License: CC BY-NC-SA 4.0
This repository contains the UterUS dataset, a collection of 3D ultrasound volumes of the uterus with manual annotations of uterine cavity. It serves as a resource for researchers working on uterine morphology analysis and ultrasound/medical image analysis. It also includes the nnUNet segmentation models trained on the presented dataset.
The dataset consists of three main directories with volumes in Neuroimaging Informatics Technology Initiative (NIfTI-2) format (.nii.gz) located in the dataset directory:
- annotated_volumes: 141 files representing ultrasound volumes of the uterus that have corresponding segmentation annotations
- annotations: 141 segmentation volumes corresponding to the annotated volumes
- volumes_without_annotations: 174 ultrasound volumes without associated annotations
The volumes are named by the anonimized number of the medical center and the number of the sample (e.g. 04_12.nii.gz comes from medical center number 4 and sample number 12). The info.csv file provides information about the volumes, including:
- Ultrasound machine model
- Group classification (G - general population, M - consecutive miscarriages, I - unexplained infertility, RIF - recurrent implantation failure)
While some information is currently missing, the dataset will be regularly updated upon its availability. The majority of volumes currently belong to the general (G) group, as that was the main focus of the initial study. This means that the data is not yet well-suited for classification tasks that require a more diverse set of samples. However, we might be expanding the dataset to include more representative data from all groups.

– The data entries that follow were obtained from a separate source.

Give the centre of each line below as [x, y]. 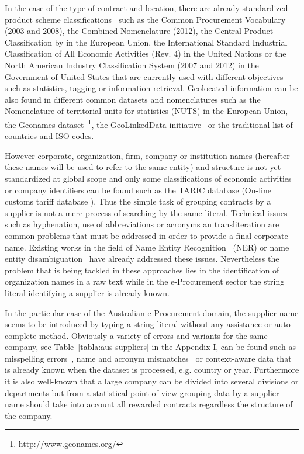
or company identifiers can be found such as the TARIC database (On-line [138, 190]
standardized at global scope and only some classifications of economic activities [148, 178]
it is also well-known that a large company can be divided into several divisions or [152, 381]
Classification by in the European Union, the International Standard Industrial [146, 42]
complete [21, 335]
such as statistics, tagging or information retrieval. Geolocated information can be [151, 88]
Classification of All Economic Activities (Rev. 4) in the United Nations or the [146, 53]
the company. [29, 415]

The UterUS dataset stems from a collaborative research project across several European medical centers under the initiative "Normal UteRine asSEssment" (NURSE) aiming to define the normal uterus. The data originates from female subjects categorized into four groups:
- General population (G): women aged 18-28 who have never been pregnant (to avoid age-related uterine anomalies)
- Unexplained infertility (I): women experiencing at least 6 months of unexplained infertility despite normal semen analysis, tubal patency, and ovulation
- Recurrent miscarriages (M): women with a history of 2 or more spontaneous miscarriages with normal karyotype and absence of antiphospholipid syndrome or thrombophilia
- recurrent implantation failure (RIF): women with a history of 2 or more implantation failures
Exclusion criteria included:
- History of pregnancy
- Presence of acquired uterine abnormalities (e.g., myomas, adenomyosis)
- Endometrial polyps (inclusion permitted after polypectomy)
- Unicornuate uterus
Examinations were conducted during the proliferative phase of the menstrual cycle for all participants.
While most volumes were acquired using General Electric (GE) ultrasound machines, a portion of the data originates from Samsung devices, making the dataset multi-device. GE volumes were converted to the NIfTI format using the Slicer3D extension SlicerHeart. Samsung volumes were converted with a dedicated tool developed by their R&D team.
We thank the gynecologists from the following institutions for providing the data: Gynecology Clinic Gergolet, Alma Mater Studiorum - University of Bologna, University of Naples, Imperial College London, Complutense University of Madrid, Clinica Victoria in Malaga, the Gynecology Clinic at the University of Udine, the Gynecology Clinic at the University of Bari, and the Gynecology Department at the General Hospital of Forli. We also thank Michele Losappio, Marco De Pasquale and Samsung's R&D team for all the help with converting their volumes for our usage.
Using the presented dataset, we trained a nnUNet model for segmentation of the uterine region. You can get the trained models in 2D and 3D from this link.
We used a subset of the UterUS dataset consisting of 141 annotated volumes for training and evaluation. The training-validation split was 80/20, resulting in 113 volumes for training and 28 for validation. The 3d_fullres model achieved an average Dice coefficient of 0.909 ± 0.046 on the validation set, 0.899 ± 0.076 on the test set and 0.863 ± 0.043 on the dataset consisting of data from medical centers not included in the training or testing.
You can run the prediction yourself after setting up nnUNet as presented in their repository and adding the model directories in the nnUNet_results/Datasetxxx_name/ directory.
nnUNetv2_predict -d Datasetxxx_name -i INPUT_FOLDER -o OUTPUT_FOLDER -tr nnUNetTrainer -c 3d_fullres -p nnUNetPlans
or changing 3d_fullres into 2d for running the 2D model prediction (though as expected, it produces worse results).